君と抱く
今日のおれは頑張った。来週からの出張に必要な書類の作成と出張中に同僚に代わってもらう通常業務の指示書まで完ぺきに終わらせた。
もちろん、クタクタだったけど足取りは軽い。なぜかというと、この半年間めちゃくちゃ忙しすぎてまったく取れなかった休みをまとめて取れて、明日から三日間の連休を思う存分使ってリフレッシュできるからだ。
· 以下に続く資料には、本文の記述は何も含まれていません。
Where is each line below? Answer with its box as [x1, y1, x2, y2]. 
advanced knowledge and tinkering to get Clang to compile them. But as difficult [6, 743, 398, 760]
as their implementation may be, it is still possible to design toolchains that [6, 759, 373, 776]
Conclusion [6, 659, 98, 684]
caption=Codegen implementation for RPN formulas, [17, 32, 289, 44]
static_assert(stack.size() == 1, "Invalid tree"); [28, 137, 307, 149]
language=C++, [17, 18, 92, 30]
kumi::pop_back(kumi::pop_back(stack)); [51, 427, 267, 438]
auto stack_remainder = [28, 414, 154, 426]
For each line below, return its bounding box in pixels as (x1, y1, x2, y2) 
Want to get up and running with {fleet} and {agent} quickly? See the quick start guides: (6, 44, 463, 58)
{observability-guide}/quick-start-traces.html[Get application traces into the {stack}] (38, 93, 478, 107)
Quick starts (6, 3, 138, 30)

定時で上がり、六時前にはアパートに帰って来られた。おれの部屋のドアを開けると玄関の板の間にバスケットに寝かされた赤ちゃんがいた。
「えっ、今の何だ?」
思わずドアを閉めて呟いた。
「おれは階を間違えたんだ!?」
いや待て違うな、自分の鍵でちゃんと開いたドアだったし、無意識ではあったが部屋番号もいつものように確認した。おれは見間違いだと思い直し、再びドアを開けた。でもそこには本当に赤ちゃんが置き去られていた。
「えっ、何でだよ誰の子だよ!?」
正直、頭が真っ白になっていた。そんなおれをよそに、可愛い赤ちゃんはバスケットの中でスヤスヤと気持ち良さそうに眠っていた。意識とはまったく別でおれの体は思わず座り込み、赤ちゃんのほっぺたをつっついていた。ぷにっぷにのプリンみたいに柔らかくて温かった。
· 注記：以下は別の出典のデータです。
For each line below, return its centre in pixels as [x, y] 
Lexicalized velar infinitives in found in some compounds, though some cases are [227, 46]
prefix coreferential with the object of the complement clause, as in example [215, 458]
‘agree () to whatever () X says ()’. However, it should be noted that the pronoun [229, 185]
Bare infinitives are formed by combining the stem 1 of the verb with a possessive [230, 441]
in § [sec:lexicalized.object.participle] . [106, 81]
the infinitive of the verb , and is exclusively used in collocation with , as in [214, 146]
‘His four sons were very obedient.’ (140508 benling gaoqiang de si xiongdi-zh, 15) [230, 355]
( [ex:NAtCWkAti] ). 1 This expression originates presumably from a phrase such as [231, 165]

頭の中はパニックだったけどおれは靴を脱ぎ、バスケットを持ち部屋に入った。しばらく眺めていると、赤ちゃんはこれまた気持ち良さげに少しのびをしたかと思うとまんまるく大きな目をパチリと開けておれに笑いかけてきた。
「あっ、起きた。笑った……泣かないんだな……おい、おまえはどこの子だ? なぜここにいるんだ?」
多分そのときのおれは笑い返せてなかったと思う。とっさに、おやじさんに電話をかけた。
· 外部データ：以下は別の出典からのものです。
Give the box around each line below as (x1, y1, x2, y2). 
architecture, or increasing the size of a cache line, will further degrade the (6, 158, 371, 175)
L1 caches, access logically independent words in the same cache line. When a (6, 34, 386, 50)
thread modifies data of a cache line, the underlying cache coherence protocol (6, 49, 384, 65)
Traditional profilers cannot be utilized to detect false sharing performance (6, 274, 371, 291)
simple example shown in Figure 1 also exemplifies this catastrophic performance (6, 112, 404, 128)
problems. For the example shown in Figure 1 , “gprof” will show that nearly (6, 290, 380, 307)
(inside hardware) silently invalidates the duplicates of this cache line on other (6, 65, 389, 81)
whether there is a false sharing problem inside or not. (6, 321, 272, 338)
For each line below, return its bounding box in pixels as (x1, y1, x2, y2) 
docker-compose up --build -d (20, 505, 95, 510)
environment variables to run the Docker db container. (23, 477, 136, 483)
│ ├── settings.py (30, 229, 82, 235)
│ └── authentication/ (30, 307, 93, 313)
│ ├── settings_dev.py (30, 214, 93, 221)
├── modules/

「あっ、もしもしおれだけどさ。今さっき帰ってきたら家の玄関に赤ちゃんがいたんだよ。どうしたらいいかな?」
「何を突然おかしなことを言ってるんだお前。いつ結婚した? 隠し子か?」
突然、何の説明もなしに目の前の事実だけを言うおれに、おやじさんは冷静にいたって普通に返してくれた。おかげでおれも少し冷静になれた。